In case you'd ask, the reason why we still use ES's percolation and not a custom built MemoryIndex implementation is the compatibility we need with the ES index structure we have, and analyzer and QueryParsing conventions.

TL;DR

If there could be a way to run a stand-alone, cluster-less PercolatorExecutor instance, enjoying all the benefits of the Mappers and QueryParsers but without the intense memory requirements and startup times, that would be really great.

Once this PE instance is initialized, it would be great if there was a way to actually get it using some Java API call - even raw access to the IoC container could help. Alternatively, access to the MapperService, QP instances etc.

Additionally, going forward it would really help having the PercolatorExecutor itself extensible - in particular the ability to amend the queries feed using the Java API (for example for registering, updating and removing of queries using a mechanism other than the ES API), and to have selectors on those queries. I'm aware the percolator query can accept a query with the doc to percolate, but I actually couldn't get it to work for some reason (and got no answer on the mailing list)

Will be happy to discuss the small details as well

Cheers

kimchy · 2013-09-03T12:25:48Z

Regarding being able to run standalone percoaltor service, you can start a local node in your Java program, and just use that for embedded percolations. I would though stress that by going embedded you won't be able to use the built in distributed aspects of percolation that are coming in 1.0.

Regarding being able to extend the percolation, we have made some progress there in 1.0, as part of the work of distributed percolation (that now also supports highlighting). I will say though that pluggability of percolator is less of a priority for us, as we typically prefer to add features that can then be used for all the userbase of ES without the need for extensions (like highlighting, which we added in 1.0).

The selectors part work. We won't add pluggability to things that are features in ES.

Btw, if your needs end up being really custom, you can always implement your own "percolator service", ES is open for you to do so.

martijnvg · 2013-09-03T12:32:09Z

@synhershko Have you seen the recent changes that have been done in master regarding the percolator (#3173, #3574, #3506, #3488)? Like @kimchy said making a standalone percolator doesn't make much sense now since the percolator is now distributed.

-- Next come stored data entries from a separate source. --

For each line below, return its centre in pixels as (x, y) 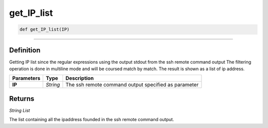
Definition (25, 50)
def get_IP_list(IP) (44, 29)
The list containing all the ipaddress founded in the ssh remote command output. (92, 120)
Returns (22, 99)
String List (20, 110)
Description (79, 78)
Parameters (26, 78)
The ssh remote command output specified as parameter (132, 85)
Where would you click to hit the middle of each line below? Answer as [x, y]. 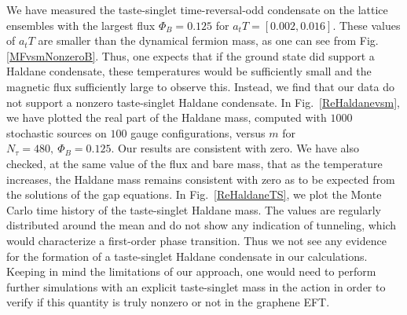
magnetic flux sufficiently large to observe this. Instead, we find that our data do [200, 86]
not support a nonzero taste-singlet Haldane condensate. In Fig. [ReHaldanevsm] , [203, 102]
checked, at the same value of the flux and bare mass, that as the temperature [194, 163]
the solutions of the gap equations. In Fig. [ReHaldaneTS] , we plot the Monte [194, 194]
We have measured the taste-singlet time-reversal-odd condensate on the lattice [197, 9]
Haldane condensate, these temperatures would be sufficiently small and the [189, 71]
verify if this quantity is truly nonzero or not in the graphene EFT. [168, 302]
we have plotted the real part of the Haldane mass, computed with [167, 117]
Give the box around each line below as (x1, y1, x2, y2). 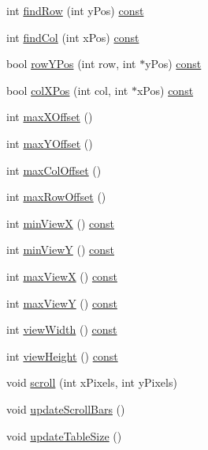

synhershko · 2013-09-03T14:47:46Z

Re standalone - this is exactly what we did (went embedded and implemented our own service). My problem is with the amount of init work and memory this still requires, network and FS operations we don't really need etc. I haven't previously set local to true - this could help, but still the only thing we really need is the things required for the PercolatorExecutor instance to work correctly.

The concept of percolation within a cluster obviously isn't targeted for high rate of percolation operations - otherwise I can't really understand how it is at all useful, even when it is done distributed. In scale, just the serialization and network traffic involved can be considered a waste, and you'd be better dedicating nodes to do percolation alone.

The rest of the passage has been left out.